Kestelman (1961) is attributed with the proof of \eqref{formula} when $f$ is Riemann integrable on $G([a,b])$.

The other direction is attributed to Preiss and Uher (1970). If $f$ is bounded on $G([a,b])$ and $(f \circ G)g$ is Riemann integrable on $[a,b]$, then \eqref{formula} holds.

Sarkhel and Výborný (1996/1997) and Tandra (2015) present alternative proofs of equivalent formulations. Tandra (2015) replaces the assumption that $G$ is an indefinite integral of $g$ with the assumption that $G$ is Lipschitz continuous and $G'=g$ almost everywhere, in the spirit of the traditional formulation.

Kuleshov (2021) weakens the condition in Preiss and Uher's result that $f$ must be bounded on $G([a,b])$ to boundedness of $f$ on $[G(a),G(b)]$.

Answer 2

The theorem holds - for a Riemann integral - when both sides are defined and when $f$ is antidifferentiable. If $g$ is everywhere differentiable and $(f\circ g)\cdot g'$ and $f$ are both Riemann integrable then the following Riemann integrals exist (by definition) and agree: $$\int_a^b(f\circ g)g'=\int_{g(a)}^{g(b)}f$$

The proof is simple; let $F$ be any primitive for $f$. $F\circ g$ is a primitive for $(f\circ g)g'$ so by one of the fundamental theorems of calculus we get the LHS to (exist and equal) $F(g(b))-F(g(a))$ which is precisely the RHS (by the other fundamental theorem of calculus).

Note $(1)$: We don't always use $u$-substitution quite in the way given by the above. If we recognise our integrand as of the form $(f\circ g)g'$ then by "letting $u=g(x)$", all is well. But, it is very common to instead have an integrand just of the form "$f$" and we let $u=g(x)$... and actually we try to invert this.

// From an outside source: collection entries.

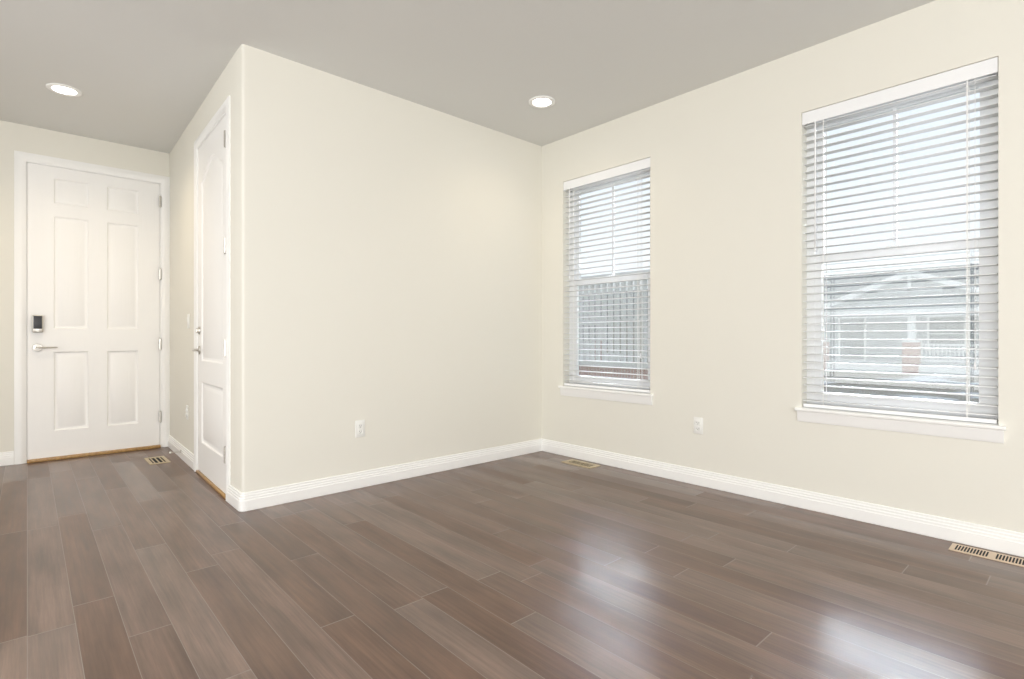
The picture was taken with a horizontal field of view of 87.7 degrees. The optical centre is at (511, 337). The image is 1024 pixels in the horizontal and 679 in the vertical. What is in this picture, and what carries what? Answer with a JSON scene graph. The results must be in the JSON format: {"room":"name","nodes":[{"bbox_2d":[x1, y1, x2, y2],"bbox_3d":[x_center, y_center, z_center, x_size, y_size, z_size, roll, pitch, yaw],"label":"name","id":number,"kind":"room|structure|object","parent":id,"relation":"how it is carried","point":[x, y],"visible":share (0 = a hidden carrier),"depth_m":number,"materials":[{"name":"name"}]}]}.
{"room":"empty living room","nodes":[
{"label":"empty living room","id":0,"kind":"room"},
{"bbox_2d":[0,120,168,451],"bbox_3d":[-4.561,-0.350,3.861,3.650,2.740,0.150,0,0,-42],"label":"wall","id":1,"kind":"structure","parent":0,"point":[31,139],"depth_m":4.27,"materials":[{"name":"white paint"}]},
{"bbox_2d":[0,451,13,465],"bbox_3d":[-4.911,0.966,3.430,2.491,0.108,0.016,0,0,-42],"label":"baseboard","id":2,"kind":"structure","parent":1,"relation":"attached to","point":[6,458],"depth_m":4.24,"materials":[{"name":"white wood"}]},
{"bbox_2d":[14,150,169,464],"bbox_3d":[-3.651,-0.210,4.688,0.948,2.460,0.151,0,0,-42],"label":"door frame","id":3,"kind":"structure","parent":1,"relation":"in","point":[26,285],"depth_m":4.41,"materials":[{"name":"white wood"}]},
{"bbox_2d":[27,162,160,459],"bbox_3d":[-3.595,-0.212,4.634,0.919,2.415,0.097,0,0,-42],"label":"front door","id":4,"kind":"structure","parent":3,"relation":"attached to","point":[93,311],"depth_m":4.60,"materials":[{"name":"white wood"}]},
{"bbox_2d":[27,445,160,462],"bbox_3d":[-3.640,1.008,4.675,0.914,0.024,0.185,0,0,-42],"label":"threshold","id":5,"kind":"object","parent":1,"relation":"attached to","point":[90,454],"visible":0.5,"depth_m":4.58,"materials":[{"name":"brown wood"}]},
{"bbox_2d":[169,54,234,487],"bbox_3d":[-2.445,-0.350,4.202,0.120,2.740,2.490,0,0,-41],"label":"wall","id":6,"kind":"structure","parent":0,"point":[181,165],"depth_m":4.34,"materials":[{"name":"white paint"}]},
{"bbox_2d":[168,435,193,469],"bbox_3d":[-2.823,0.966,4.533,0.016,0.108,1.189,0,0,-41],"label":"baseboard","id":7,"kind":"structure","parent":6,"relation":"attached to","point":[186,455],"depth_m":4.45,"materials":[{"name":"white wood"}]},
{"bbox_2d":[187,314,189,327],"bbox_3d":[-2.610,-0.130,4.290,0.013,0.114,0.070,0,0,-41],"label":"light switch","id":8,"kind":"object","parent":6,"relation":"attached to","point":[188,320],"visible":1,"depth_m":4.28,"materials":[{"name":"white plastic"}]},
{"bbox_2d":[196,470,225,498],"bbox_3d":[-2.047,1.012,3.732,0.134,0.017,0.886,0,0,-41],"label":"threshold","id":9,"kind":"object","parent":6,"relation":"attached to","point":[214,486],"visible":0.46,"depth_m":3.65,"materials":[{"name":"brown wood"}]},
{"bbox_2d":[198,113,225,148],"bbox_3d":[-2.042,-0.210,3.737,0.121,2.460,0.920,0,0,-41],"label":"door","id":10,"kind":"structure","parent":6,"relation":"in","point":[212,130],"depth_m":3.67,"materials":[{"name":"white wood"}]},
{"bbox_2d":[192,115,225,493],"bbox_3d":[-2.088,-0.210,3.690,0.090,2.420,0.891,0,0,-41],"label":"door","id":11,"kind":"structure","parent":10,"relation":"attached to","point":[211,332],"depth_m":3.68,"materials":[{"name":"white wood"}]},
{"bbox_2d":[194,96,229,500],"bbox_3d":[-2.094,-0.239,3.692,0.018,2.518,1.036,0,0,-41],"label":"door frame","id":12,"kind":"structure","parent":6,"relation":"attached to","point":[224,108],"depth_m":3.39,"materials":[{"name":"white wood"}]},
{"bbox_2d":[235,44,541,492],"bbox_3d":[-0.703,-0.350,4.011,2.500,2.740,0.140,0,0,-42],"label":"wall","id":13,"kind":"structure","parent":0,"point":[388,268],"depth_m":3.68,"materials":[{"name":"white paint"}]},
{"bbox_2d":[355,420,364,437],"bbox_3d":[-1.029,0.620,3.612,0.070,0.114,0.012,0,0,-42],"label":"outlet","id":14,"kind":"object","parent":13,"relation":"attached to","point":[359,428],"visible":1,"depth_m":3.61,"materials":[{"name":"white plastic"}]},
{"bbox_2d":[232,439,539,511],"bbox_3d":[-0.674,0.966,3.946,2.487,0.108,0.036,0,0,-42],"label":"baseboard","id":15,"kind":"structure","parent":13,"relation":"attached to","point":[252,500],"depth_m":3.65,"materials":[{"name":"white wood"}]},
{"bbox_2d":[0,0,934,153],"bbox_3d":[-0.450,-1.760,1.111,6.430,0.080,9.850,0,0,-42],"label":"ceiling","id":16,"kind":"structure","parent":0,"point":[145,74],"depth_m":3.19,"materials":[{"name":"white paint"}]},
{"bbox_2d":[46,83,81,96],"bbox_3d":[-3.110,-1.716,3.700,0.196,0.009,0.196,0,0,-42],"label":"recessed light","id":17,"kind":"object","parent":16,"relation":"in","point":[63,89],"visible":0.98,"depth_m":3.69,"materials":[{"name":"white"}]},
{"bbox_2d":[529,96,554,107],"bbox_3d":[0.219,-1.716,3.890,0.196,0.009,0.196,0,0,-42],"label":"recessed light","id":18,"kind":"object","parent":16,"relation":"in","point":[542,101],"visible":1,"depth_m":3.88,"materials":[{"name":"white plastic"}]},
{"bbox_2d":[0,447,1023,678],"bbox_3d":[-0.450,1.060,1.111,6.430,0.080,9.850,0,0,-42],"label":"floor","id":19,"kind":"structure","parent":0,"point":[137,565],"depth_m":2.21,"materials":[{"name":"brown wood"}]},
{"bbox_2d":[144,456,169,464],"bbox_3d":[-2.939,1.018,4.411,0.140,0.004,0.300,0,0,-42],"label":"floor vent","id":20,"kind":"object","parent":19,"relation":"in","point":[156,460],"visible":1,"depth_m":4.40,"materials":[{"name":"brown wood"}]},
{"bbox_2d":[561,459,600,468],"bbox_3d":[0.553,1.018,4.288,0.140,0.004,0.300,0,0,-42],"label":"floor vent","id":21,"kind":"object","parent":19,"relation":"in","point":[581,463],"visible":1,"depth_m":4.29,"materials":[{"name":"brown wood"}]},
{"bbox_2d":[948,543,1023,566],"bbox_3d":[2.237,1.018,2.482,0.114,0.004,0.304,0,0,-42],"label":"floor vent","id":22,"kind":"object","parent":19,"relation":"in","point":[1004,558],"visible":1,"depth_m":2.49,"materials":[{"name":"beige metal"}]},
{"bbox_2d":[542,0,1023,532],"bbox_3d":[2.626,-0.350,2.329,0.160,2.740,7.110,0,0,-42],"label":"wall","id":23,"kind":"structure","parent":0,"point":[728,262],"depth_m":3.35,"materials":[{"name":"white paint"}]},
{"bbox_2d":[558,385,653,404],"bbox_3d":[0.755,0.462,4.307,0.115,0.084,0.931,0,0,-42],"label":"window sill","id":24,"kind":"structure","parent":23,"relation":"in","point":[645,398],"depth_m":4.23,"materials":[{"name":"white wood"}]},
{"bbox_2d":[569,167,649,388],"bbox_3d":[0.821,-0.463,4.367,0.077,1.765,0.875,0,0,-42],"label":"window","id":25,"kind":"structure","parent":23,"relation":"in","point":[577,343],"depth_m":4.43,"materials":[{"name":"white glass"}]},
{"bbox_2d":[563,157,649,392],"bbox_3d":[0.757,-0.464,4.309,0.072,1.759,0.871,0,0,-42],"label":"window blind","id":26,"kind":"object","parent":25,"relation":"attached to","point":[611,173],"visible":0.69,"depth_m":4.29,"materials":[{"name":"white plastic"}]},
{"bbox_2d":[694,417,702,433],"bbox_3d":[1.284,0.610,3.677,0.012,0.114,0.070,0,0,-42],"label":"outlet","id":27,"kind":"object","parent":23,"relation":"attached to","point":[698,425],"visible":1,"depth_m":3.67,"materials":[{"name":"white plastic"}]},
{"bbox_2d":[540,438,1023,556],"bbox_3d":[2.608,0.966,2.218,0.016,0.108,6.970,0,0,-42],"label":"baseboard","id":28,"kind":"structure","parent":23,"relation":"attached to","point":[987,537],"depth_m":3.10,"materials":[{"name":"white wood"}]},
{"bbox_2d":[795,407,1005,443],"bbox_3d":[2.049,0.462,2.886,0.115,0.084,0.931,0,0,-42],"label":"window sill","id":29,"kind":"structure","parent":23,"relation":"in","point":[980,431],"depth_m":2.80,"materials":[{"name":"white wood"}]},
{"bbox_2d":[807,73,997,418],"bbox_3d":[2.115,-0.463,2.946,0.077,1.765,0.875,0,0,-42],"label":"window","id":30,"kind":"structure","parent":23,"relation":"in","point":[992,344],"depth_m":2.90,"materials":[{"name":"white plastic"}]},
{"bbox_2d":[802,57,997,423],"bbox_3d":[2.050,-0.464,2.887,0.072,1.759,0.871,0,0,-42],"label":"window blind","id":31,"kind":"object","parent":30,"relation":"attached to","point":[958,75],"visible":0.98,"depth_m":2.83,"materials":[{"name":"white plastic"}]},
{"label":"outside","id":32,"kind":"structure","parent":0,"visible":0},
{"bbox_2d":[620,360,978,401],"bbox_3d":[27.914,1.670,38.920,86.320,0.200,140.000,0,0,-42],"label":"ground","id":33,"kind":"structure","parent":32,"point":[903,386],"depth_m":17.33,"materials":[{"name":"grey"}]},
{"bbox_2d":[579,269,649,379],"bbox_3d":[1.075,0.365,6.657,0.310,2.410,2.660,0,0,-42],"label":"fence","id":34,"kind":"object","parent":33,"relation":"on","point":[611,314],"depth_m":6.44,"materials":[{"name":"white"}]},
{"bbox_2d":[583,290,647,360],"bbox_3d":[8.259,-1.030,40.640,11.980,5.200,13.900,0,0,-42],"label":"house","id":35,"kind":"structure","parent":33,"relation":"on","point":[620,325],"depth_m":36.33,"materials":[{"name":"grey"}]},
{"bbox_2d":[824,263,978,375],"bbox_3d":[21.854,-1.030,25.699,11.980,5.200,13.900,0,0,-42],"label":"house","id":36,"kind":"structure","parent":33,"relation":"on","point":[905,319],"depth_m":23.64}
]}

Stronger hypotheses are needed in that case, namely that $g$ is invertible and its inverse is (i) differentiable (ii) $(f\circ g^{-1})(g^{-1})'$ is Riemann integrable. Things can easily go wrong, for instance it is not so uncommon for students to do something like this:

$$\frac{2}{3}=\int_{-1}^1x^2\,\mathrm{d}x\overset{u=x^2}{\underset{???}{=}}\int_0^1\frac{1}{2}\sqrt{u}\,\mathrm{d}u=\frac{1}{3}$$

Note $(2)$: to extend this in general to Lebesgue integration (taking $f$ to be Lebesgue but not Riemann integrable, e.g.) is subtle. There is a change-of-variables formula similar to this: $$\int_{[a,b]}(f\circ g)|g'|=\int_{g([a,b])}f$$In the instance that $g$ is $C^1$ with nonvanishing derivative and $f$ is in $L^1$. Note the absolute value $|g'|$; Lebesgue integrals don't have the same orientation concerns that Riemann integrals do. However there are also Lebesgue-integral forms of the classical FTC (see Rudin):

$$f(b)-f(a)=\int_{[a,b]}f'$$Either when: (i) $f$ is absolutely continuous (thus $f'$ exists a.e.) and (ii) $f'$ is in $L^1[a,b]$ or when: (i) $f$ is differentiable everywhere and (ii) $f'$ is in $L^1[a,b]$

Working with this, we recover the Riemann change of variables formula: $$\int_a^b(f\circ g)g'=\int_{g(a)}^{g(b)}f$$If in your situation we have that $f$ and $(f\circ g)g'$ are both in $L^1$ and either: (i) $g$ is absolutely continuous and $f$ has an absolutely continuous (a.e.)-antiderivative or (ii): $f$ has an (everywhere-)antiderivative and $g$ is differentiable everywhere.